_The task_. Below are records; please give the number of their lines that contain the string "plan", and only that number.

[[ Raw data open ]]

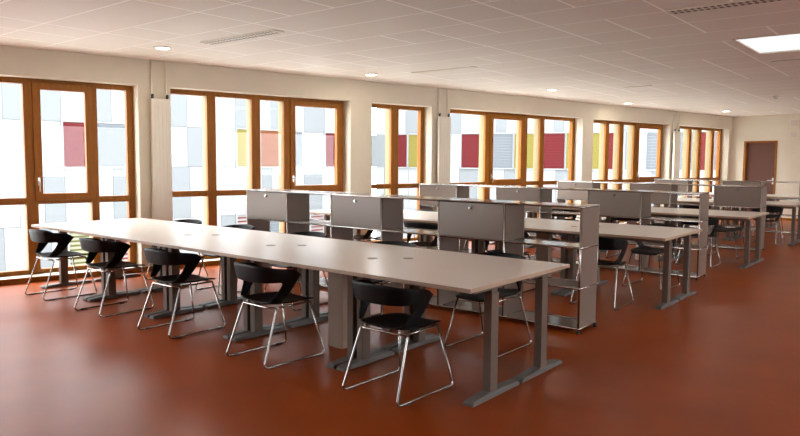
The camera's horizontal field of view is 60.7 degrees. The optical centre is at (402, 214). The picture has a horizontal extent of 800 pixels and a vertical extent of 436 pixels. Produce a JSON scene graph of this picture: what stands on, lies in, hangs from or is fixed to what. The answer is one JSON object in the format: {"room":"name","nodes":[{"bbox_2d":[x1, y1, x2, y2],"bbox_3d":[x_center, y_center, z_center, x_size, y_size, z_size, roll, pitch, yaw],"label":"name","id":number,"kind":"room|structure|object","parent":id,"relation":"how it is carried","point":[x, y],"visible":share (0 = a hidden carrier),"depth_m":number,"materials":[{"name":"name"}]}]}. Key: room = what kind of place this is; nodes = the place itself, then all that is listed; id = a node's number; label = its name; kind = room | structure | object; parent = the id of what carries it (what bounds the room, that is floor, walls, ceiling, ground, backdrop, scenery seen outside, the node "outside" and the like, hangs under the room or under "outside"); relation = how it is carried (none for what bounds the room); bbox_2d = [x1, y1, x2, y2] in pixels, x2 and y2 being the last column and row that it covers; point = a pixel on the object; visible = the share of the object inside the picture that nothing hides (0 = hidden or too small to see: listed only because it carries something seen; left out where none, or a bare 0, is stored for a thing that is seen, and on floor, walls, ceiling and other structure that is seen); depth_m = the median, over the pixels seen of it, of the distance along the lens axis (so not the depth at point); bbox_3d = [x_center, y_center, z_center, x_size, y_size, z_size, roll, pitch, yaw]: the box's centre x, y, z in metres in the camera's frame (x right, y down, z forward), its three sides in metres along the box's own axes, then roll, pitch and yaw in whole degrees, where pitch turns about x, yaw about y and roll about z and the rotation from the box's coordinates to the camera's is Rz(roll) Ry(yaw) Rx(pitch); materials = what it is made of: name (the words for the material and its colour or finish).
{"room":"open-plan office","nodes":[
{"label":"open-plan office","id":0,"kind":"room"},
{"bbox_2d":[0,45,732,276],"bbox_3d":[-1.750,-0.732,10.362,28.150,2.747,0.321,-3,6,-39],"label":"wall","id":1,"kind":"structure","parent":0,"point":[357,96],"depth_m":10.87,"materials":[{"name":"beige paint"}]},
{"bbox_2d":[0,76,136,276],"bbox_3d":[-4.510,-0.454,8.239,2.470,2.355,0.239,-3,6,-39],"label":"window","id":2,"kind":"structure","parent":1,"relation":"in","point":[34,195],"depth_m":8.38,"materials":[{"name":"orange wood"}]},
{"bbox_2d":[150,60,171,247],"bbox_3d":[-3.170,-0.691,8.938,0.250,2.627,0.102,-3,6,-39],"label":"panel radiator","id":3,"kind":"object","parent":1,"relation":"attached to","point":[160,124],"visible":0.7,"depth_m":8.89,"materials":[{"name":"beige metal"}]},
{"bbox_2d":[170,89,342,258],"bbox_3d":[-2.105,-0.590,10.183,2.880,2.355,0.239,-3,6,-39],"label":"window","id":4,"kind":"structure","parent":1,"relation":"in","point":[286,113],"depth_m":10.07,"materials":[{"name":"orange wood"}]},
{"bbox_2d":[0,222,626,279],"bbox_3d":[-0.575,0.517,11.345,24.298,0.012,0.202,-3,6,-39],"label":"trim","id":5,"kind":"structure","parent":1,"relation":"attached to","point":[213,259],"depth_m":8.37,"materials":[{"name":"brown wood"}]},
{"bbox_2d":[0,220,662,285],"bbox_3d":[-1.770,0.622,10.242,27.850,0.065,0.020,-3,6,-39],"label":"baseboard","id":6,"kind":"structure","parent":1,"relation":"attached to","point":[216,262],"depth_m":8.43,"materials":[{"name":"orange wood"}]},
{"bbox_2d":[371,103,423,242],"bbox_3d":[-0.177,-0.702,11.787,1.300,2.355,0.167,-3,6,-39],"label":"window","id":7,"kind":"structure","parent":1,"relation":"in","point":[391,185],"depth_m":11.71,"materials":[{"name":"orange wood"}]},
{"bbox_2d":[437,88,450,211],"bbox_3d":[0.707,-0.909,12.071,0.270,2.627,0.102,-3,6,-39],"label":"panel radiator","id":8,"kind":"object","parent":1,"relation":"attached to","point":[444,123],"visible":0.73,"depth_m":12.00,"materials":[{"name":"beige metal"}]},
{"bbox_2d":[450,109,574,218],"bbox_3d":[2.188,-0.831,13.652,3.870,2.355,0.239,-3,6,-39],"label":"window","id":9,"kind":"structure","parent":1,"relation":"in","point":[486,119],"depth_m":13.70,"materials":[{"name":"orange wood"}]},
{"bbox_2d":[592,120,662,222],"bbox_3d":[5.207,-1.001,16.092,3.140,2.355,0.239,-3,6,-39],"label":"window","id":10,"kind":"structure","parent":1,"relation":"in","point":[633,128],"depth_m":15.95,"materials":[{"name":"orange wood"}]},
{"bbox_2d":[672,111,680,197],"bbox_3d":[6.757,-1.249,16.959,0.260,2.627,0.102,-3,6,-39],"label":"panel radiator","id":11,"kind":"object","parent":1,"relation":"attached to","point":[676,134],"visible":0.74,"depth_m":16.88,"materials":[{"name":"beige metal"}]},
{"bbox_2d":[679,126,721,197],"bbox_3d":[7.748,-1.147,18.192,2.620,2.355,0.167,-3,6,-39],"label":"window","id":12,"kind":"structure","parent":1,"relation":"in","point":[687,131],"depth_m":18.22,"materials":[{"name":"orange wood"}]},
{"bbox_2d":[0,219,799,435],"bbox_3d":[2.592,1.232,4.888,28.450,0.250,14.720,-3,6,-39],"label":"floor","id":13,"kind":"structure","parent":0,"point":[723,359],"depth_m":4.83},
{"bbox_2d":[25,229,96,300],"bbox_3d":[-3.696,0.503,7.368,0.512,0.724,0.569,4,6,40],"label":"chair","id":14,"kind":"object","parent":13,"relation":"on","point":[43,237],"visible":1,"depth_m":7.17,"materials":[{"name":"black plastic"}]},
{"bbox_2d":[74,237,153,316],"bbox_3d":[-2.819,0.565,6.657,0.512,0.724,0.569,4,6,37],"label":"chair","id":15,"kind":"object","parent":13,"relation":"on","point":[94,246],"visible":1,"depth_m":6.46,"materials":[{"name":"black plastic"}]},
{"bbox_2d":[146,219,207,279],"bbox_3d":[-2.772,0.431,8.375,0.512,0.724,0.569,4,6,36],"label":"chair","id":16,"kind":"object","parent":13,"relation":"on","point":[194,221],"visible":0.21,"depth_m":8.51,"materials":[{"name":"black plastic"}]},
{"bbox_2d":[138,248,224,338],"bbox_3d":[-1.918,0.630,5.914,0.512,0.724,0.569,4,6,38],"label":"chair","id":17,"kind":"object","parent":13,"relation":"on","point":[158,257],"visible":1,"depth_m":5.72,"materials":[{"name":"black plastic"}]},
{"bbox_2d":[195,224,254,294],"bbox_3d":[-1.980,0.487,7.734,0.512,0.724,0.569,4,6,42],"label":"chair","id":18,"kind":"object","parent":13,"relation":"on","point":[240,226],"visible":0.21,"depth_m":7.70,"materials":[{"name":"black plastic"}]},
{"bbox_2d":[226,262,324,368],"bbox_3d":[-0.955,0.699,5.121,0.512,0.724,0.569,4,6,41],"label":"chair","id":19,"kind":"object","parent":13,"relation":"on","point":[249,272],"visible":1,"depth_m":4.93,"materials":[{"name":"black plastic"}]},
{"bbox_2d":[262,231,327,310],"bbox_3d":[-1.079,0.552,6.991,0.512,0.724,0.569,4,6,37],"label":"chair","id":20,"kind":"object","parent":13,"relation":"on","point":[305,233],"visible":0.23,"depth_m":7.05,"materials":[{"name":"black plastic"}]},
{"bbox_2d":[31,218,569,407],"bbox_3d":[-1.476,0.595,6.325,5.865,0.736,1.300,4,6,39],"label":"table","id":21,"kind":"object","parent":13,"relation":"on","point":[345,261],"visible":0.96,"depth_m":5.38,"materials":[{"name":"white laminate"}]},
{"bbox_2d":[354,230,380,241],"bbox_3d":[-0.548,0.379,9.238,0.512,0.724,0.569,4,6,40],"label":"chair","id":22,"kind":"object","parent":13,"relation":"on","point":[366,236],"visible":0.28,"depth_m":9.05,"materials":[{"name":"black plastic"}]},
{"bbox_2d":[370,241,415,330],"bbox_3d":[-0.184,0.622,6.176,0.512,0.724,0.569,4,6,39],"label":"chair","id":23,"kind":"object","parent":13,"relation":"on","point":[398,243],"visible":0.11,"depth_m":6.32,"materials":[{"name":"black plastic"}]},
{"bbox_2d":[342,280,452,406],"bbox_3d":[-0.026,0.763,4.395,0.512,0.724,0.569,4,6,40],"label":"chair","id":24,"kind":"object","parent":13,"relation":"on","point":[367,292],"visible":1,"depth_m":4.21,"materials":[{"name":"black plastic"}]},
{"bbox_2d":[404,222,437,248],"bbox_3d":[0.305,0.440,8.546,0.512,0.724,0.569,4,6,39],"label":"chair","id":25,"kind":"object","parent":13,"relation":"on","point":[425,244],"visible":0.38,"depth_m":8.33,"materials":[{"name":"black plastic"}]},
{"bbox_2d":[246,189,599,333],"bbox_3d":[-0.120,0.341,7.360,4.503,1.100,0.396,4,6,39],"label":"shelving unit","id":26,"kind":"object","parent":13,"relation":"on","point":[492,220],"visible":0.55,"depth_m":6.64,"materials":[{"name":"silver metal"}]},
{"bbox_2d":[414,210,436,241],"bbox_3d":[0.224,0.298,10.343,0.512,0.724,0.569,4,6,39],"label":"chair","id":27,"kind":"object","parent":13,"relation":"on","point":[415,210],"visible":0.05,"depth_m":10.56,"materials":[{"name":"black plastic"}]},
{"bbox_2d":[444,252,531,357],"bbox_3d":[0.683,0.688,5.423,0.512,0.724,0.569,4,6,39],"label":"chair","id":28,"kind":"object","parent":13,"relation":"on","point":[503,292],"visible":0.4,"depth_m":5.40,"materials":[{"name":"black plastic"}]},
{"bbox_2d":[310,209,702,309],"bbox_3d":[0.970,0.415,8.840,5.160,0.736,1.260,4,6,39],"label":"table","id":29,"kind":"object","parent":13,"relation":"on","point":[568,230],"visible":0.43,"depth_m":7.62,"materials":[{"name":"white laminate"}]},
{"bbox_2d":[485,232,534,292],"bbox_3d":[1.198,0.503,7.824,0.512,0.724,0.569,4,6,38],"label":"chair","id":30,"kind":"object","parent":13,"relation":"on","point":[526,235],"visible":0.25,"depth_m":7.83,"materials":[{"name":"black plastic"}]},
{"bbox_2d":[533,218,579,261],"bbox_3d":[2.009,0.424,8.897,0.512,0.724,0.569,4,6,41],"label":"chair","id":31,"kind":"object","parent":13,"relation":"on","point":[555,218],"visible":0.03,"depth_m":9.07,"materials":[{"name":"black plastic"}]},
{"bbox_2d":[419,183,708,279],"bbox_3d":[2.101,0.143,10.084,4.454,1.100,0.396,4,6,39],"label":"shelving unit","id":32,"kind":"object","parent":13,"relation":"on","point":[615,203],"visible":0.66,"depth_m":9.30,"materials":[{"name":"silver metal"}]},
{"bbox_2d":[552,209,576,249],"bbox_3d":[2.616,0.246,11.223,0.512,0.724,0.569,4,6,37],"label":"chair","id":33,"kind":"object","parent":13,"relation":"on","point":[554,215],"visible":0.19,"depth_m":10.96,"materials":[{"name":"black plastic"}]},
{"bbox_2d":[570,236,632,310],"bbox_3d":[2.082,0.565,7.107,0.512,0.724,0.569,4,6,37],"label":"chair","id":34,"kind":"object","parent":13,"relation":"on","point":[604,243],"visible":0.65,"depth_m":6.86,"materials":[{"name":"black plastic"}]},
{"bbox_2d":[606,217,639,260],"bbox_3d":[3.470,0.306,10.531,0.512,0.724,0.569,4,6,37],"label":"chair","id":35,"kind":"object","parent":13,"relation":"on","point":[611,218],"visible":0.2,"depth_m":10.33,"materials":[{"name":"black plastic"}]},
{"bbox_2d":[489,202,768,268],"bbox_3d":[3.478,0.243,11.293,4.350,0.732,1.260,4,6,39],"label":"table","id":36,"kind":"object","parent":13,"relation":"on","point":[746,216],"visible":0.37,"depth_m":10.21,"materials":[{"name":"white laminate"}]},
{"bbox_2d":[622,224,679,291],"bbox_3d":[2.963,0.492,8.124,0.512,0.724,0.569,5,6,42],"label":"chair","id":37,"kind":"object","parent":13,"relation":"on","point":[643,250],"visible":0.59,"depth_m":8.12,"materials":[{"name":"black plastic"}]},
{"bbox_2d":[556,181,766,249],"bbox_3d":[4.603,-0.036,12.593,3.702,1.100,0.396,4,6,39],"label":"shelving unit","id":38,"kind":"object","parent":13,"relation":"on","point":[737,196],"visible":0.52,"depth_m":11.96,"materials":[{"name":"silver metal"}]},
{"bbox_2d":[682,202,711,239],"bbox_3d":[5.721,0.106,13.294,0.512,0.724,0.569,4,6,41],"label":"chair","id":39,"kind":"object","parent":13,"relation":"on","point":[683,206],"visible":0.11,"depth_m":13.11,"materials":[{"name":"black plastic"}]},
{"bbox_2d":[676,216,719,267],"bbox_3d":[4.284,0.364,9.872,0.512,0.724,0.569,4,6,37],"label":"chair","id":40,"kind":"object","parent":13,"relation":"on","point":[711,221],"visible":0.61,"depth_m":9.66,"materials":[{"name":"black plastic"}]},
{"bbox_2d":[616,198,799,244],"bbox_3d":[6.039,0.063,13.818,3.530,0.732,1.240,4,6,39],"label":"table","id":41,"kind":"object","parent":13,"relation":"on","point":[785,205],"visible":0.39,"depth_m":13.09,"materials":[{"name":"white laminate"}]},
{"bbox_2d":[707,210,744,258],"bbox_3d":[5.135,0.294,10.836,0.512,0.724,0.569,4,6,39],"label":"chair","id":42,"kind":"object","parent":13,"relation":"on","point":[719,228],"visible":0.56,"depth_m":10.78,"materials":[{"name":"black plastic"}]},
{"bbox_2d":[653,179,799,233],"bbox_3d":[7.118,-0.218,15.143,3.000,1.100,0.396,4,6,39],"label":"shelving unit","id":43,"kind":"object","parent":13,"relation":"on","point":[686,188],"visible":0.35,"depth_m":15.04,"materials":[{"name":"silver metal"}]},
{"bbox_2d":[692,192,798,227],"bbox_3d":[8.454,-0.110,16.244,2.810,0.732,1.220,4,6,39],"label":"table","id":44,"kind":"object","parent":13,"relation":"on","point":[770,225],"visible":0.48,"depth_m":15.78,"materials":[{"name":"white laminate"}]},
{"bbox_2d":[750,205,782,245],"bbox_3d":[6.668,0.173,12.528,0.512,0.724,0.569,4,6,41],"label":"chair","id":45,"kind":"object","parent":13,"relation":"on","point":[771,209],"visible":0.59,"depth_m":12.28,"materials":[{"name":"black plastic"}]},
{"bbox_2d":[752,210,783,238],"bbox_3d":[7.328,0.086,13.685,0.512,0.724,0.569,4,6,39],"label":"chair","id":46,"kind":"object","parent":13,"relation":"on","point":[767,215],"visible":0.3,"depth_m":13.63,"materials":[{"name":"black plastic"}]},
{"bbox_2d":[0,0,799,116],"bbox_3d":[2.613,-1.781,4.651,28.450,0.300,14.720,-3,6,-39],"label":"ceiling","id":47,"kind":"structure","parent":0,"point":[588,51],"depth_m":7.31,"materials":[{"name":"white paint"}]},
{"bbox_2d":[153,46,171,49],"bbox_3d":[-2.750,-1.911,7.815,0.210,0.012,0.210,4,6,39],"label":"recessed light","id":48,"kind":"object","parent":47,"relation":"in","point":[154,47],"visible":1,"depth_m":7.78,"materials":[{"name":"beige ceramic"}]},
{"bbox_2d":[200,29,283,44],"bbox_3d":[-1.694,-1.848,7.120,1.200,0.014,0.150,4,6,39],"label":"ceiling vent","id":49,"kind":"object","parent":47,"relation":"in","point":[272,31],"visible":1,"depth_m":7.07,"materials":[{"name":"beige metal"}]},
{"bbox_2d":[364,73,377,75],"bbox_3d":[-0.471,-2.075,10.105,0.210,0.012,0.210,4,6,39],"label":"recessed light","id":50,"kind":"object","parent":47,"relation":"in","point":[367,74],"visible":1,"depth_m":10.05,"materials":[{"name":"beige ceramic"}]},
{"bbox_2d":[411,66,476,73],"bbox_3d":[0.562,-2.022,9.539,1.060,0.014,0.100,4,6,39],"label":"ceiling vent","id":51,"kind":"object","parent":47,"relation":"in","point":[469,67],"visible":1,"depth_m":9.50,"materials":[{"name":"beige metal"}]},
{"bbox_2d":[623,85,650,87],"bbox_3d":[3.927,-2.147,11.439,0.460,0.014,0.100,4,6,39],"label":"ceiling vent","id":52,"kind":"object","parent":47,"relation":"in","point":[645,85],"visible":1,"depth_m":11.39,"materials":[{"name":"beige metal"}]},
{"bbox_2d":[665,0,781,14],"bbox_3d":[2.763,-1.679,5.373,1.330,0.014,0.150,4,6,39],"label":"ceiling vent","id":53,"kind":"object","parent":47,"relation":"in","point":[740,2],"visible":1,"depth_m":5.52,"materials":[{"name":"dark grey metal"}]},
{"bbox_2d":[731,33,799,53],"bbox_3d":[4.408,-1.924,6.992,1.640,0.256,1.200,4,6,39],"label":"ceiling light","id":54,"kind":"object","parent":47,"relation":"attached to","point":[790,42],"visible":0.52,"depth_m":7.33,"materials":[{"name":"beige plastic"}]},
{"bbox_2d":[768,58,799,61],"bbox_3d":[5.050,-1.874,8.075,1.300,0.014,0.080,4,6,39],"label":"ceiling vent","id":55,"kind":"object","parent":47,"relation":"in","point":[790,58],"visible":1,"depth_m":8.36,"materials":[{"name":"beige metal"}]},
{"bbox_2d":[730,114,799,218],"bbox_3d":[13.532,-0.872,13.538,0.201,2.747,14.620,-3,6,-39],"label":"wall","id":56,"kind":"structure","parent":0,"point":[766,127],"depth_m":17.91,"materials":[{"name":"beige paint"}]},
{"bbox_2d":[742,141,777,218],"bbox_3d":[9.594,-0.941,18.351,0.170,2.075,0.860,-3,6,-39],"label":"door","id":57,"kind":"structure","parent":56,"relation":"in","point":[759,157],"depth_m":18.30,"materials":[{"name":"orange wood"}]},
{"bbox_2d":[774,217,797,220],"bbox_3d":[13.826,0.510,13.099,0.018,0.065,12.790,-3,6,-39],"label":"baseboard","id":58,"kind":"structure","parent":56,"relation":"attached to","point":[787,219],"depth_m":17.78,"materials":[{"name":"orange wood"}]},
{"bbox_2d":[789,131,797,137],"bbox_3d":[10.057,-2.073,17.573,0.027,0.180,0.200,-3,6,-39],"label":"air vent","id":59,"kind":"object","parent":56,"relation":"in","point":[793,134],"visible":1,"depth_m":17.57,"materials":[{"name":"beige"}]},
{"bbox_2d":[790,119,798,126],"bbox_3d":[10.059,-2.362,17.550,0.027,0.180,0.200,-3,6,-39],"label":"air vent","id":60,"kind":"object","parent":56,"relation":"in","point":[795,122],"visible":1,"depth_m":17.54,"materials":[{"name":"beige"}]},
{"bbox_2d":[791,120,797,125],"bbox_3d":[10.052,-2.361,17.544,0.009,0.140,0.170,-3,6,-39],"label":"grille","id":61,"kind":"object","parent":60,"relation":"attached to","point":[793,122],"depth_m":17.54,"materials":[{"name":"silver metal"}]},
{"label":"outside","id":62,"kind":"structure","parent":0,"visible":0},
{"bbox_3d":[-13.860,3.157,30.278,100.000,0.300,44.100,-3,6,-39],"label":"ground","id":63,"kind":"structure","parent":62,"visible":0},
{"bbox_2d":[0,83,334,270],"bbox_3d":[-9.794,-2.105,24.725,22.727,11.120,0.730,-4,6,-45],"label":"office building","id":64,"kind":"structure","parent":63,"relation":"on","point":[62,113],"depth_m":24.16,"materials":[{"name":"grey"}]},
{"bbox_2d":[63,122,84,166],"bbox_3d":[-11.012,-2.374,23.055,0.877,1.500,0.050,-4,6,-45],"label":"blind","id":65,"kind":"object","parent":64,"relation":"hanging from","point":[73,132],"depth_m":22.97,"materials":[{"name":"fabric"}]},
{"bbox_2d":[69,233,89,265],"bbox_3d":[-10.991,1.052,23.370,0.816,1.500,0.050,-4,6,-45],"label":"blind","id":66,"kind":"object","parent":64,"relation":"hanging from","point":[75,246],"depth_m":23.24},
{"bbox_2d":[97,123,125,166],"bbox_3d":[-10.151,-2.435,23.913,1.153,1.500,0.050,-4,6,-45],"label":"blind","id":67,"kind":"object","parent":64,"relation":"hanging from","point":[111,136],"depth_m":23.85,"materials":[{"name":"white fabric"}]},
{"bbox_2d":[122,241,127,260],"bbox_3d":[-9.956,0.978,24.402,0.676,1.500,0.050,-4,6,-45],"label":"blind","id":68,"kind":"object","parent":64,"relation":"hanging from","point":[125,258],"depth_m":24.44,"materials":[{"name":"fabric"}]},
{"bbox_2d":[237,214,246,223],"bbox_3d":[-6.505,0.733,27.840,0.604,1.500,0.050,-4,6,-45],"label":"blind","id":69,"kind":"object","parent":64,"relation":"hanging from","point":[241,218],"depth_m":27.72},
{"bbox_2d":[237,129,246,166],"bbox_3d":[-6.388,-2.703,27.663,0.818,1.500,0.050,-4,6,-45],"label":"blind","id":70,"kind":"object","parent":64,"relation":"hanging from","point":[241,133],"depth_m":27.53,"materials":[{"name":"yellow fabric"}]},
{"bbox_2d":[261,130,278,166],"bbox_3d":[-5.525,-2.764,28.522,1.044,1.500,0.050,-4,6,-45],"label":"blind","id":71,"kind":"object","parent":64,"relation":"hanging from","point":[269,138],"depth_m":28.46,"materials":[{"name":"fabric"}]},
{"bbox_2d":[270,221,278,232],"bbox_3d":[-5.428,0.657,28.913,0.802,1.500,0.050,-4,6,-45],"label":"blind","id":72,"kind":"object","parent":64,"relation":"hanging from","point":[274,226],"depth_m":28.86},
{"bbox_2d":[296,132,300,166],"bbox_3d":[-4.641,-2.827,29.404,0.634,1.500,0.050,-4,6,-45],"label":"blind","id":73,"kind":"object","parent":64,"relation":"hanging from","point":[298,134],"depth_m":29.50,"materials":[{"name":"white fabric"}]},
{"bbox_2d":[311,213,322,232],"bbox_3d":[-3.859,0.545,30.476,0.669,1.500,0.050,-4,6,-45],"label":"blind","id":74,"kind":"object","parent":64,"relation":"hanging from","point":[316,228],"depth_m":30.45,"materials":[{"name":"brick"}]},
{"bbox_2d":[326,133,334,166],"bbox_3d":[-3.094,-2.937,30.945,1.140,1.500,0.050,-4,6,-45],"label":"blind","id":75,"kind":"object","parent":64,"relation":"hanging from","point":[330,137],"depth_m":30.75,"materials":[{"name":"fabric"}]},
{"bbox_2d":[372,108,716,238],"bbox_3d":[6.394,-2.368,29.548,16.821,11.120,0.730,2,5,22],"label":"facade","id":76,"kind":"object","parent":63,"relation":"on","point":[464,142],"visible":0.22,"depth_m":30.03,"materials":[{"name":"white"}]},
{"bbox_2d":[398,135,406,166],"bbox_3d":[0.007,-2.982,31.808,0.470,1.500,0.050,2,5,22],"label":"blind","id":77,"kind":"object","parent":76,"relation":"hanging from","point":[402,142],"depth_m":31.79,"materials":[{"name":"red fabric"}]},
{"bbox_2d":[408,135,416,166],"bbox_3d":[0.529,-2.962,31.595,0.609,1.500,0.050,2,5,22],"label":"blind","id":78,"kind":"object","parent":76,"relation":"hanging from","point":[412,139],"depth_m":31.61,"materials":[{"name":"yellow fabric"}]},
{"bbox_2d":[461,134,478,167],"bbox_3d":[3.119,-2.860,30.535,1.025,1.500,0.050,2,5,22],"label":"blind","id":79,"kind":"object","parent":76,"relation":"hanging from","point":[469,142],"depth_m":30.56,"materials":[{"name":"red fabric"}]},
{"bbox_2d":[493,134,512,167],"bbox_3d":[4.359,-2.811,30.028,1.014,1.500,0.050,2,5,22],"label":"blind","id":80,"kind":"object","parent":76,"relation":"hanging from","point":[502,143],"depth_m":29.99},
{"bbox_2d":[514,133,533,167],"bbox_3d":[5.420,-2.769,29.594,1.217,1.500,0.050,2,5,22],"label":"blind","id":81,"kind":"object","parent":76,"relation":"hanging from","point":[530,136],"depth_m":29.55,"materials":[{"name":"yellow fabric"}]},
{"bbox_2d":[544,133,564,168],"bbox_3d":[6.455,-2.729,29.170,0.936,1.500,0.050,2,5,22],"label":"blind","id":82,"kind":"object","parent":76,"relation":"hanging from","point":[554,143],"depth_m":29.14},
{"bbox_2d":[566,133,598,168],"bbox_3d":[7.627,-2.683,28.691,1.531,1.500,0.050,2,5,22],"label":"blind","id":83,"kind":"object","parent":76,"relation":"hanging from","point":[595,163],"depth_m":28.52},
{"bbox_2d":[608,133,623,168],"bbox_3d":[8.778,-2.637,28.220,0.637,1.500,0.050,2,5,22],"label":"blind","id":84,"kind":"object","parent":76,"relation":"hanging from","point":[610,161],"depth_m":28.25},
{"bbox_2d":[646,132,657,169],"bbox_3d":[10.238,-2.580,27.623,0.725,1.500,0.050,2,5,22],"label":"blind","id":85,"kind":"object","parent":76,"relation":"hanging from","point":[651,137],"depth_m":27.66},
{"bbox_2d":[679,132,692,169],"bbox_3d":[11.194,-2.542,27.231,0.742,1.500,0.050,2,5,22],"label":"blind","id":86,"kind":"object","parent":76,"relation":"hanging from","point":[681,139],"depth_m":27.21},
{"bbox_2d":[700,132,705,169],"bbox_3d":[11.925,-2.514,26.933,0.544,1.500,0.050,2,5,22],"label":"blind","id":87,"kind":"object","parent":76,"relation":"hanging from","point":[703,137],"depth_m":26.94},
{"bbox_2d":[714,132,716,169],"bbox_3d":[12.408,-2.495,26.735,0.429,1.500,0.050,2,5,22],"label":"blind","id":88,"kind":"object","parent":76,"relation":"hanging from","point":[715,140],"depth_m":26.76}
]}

[[ Raw data closed ]]

_Result of the task_. 2